Thorny Texas Death-Row Case Faces Review

WASHINGTON (CN) — A death-penalty case from Texas that the Supreme Court had reservations about rejecting years ago will face review next term, the justices said Monday.

Duane Buck has been on death row since his conviction by a jury for the 1995 murder of his ex-girlfriend, Debra Gardner, and her friend, Kenneth Butler.

When the Fifth Circuit denied Buck a certificate of appealability in August 2015, it noted that Buck was arrested at the scene, that police found the murder weapons in his car, and that two witnesses identified him as the shooter.

"Buck laughed during and after the arrest and stated to one officer that 'the bitch got what she deserved,'" the ruling states.

The prosecutor had emphasized Buck's race, eliciting testimony from psychologist Walter Quijano on the stand that black men are statistically more likely to commit violent crimes.

Quijano had actually been called as a witness in six capital cases, and prosecutors invited the jury in each case to consider race as a factor in sentencing.

Each defendant also received a death sentence, but the Supreme Court vacated the sentence of one of the men, Victor Hugo Saldano, after Texas confessed an error.

Since Quijano gave similar testimony at five other trials, including Buck, the state attorney general flagged those defendants' cases.

Texas did not raise procedural defenses to federal habeas petitions from four of the defendants, but it did assert a bar against Buck.

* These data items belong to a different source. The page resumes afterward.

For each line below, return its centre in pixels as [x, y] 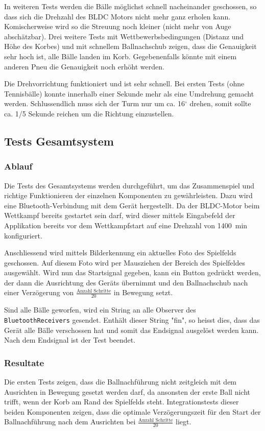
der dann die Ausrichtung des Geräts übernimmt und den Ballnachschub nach [126, 282]
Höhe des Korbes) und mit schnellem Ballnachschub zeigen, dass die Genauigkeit [130, 46]
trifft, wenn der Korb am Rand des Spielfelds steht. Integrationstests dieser [122, 402]
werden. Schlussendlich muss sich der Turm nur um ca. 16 [95, 103]
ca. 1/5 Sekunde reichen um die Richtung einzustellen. [89, 113]
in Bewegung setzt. [143, 292]
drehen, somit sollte [220, 103]
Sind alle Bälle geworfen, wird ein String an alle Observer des [100, 310]
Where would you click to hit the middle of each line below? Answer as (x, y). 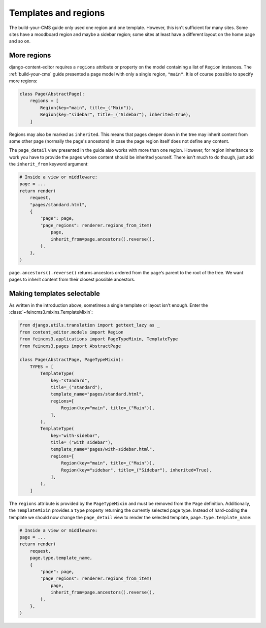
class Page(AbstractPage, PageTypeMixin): (71, 360)
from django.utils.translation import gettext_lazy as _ (90, 325)
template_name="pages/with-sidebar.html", (102, 449)
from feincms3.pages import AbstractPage (70, 346)
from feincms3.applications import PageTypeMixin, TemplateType (99, 339)
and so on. (20, 41)
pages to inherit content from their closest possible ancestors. (72, 280)
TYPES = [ (42, 366)

The four defendants were each resentenced to death.

State prosecutors argued that Buck's case was materially different since the defendant's own lawyer called Quijano as a witness.

Though two of the six other similar defendants had also called Buck as a witnesss, a federal judge still applied Texas' procedural bar and dismissed Buck's habeas petition.

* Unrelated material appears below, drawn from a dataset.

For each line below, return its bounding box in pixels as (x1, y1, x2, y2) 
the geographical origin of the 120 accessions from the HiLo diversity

Buck pointed out Texas' misstatements, but the court refused to alter its judgment. In that matter, the state further erroneously claimed that the defense in one of the similar cases had not actually called Quijano as a witness.

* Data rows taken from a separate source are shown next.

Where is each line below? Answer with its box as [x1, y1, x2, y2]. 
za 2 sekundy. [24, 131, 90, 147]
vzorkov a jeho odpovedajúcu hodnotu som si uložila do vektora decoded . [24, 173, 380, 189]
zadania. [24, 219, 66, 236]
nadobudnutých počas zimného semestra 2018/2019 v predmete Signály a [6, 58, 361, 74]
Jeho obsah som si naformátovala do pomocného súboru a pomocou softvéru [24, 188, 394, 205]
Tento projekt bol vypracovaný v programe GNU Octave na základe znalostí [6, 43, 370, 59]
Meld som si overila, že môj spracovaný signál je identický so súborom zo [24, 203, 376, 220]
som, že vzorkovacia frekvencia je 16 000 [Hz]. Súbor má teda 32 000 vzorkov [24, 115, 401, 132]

The Fifth Circuit has rejected three appeals by Buck. Several justices dissented in November when the court denied Buck a rehearing en banc.

When the Supreme Court refused to take up one of those appeals in 2011, Justices Sonia Sotomayor and Elena Kagan complained that that the court had missed an opportunity to weigh in on a case "marred by racial overtones" and potential misconduct by state prosecutors.

The Supreme Court agreed Monday to take up Buck's case.

Per their custom, the justices did not issue any opinion on the order.

Buck is represented by the NAACP.

That group noted in a statement today that the "knowing reliance on false, inflammatory and deeply prejudicial evidence explicitly linking Mr. Buck's race to his likelihood of future dangerousness is plainly extraordinary."

"The Supreme Court's decision to accept Mr. Buck's appeal is an important step toward restoring public confidence in the integrity of the courts," the NAACP's statement continues. "We are hopeful that the Supreme Court will correct this egregious error, and that Texas will acknowledge Mr. Buck's right to a new sentencing hearing free of racial bias. Justice can only be served in this extraordinary case of racial bias by a new sentencing hearing free of inflammatory, inaccurate stereotypes."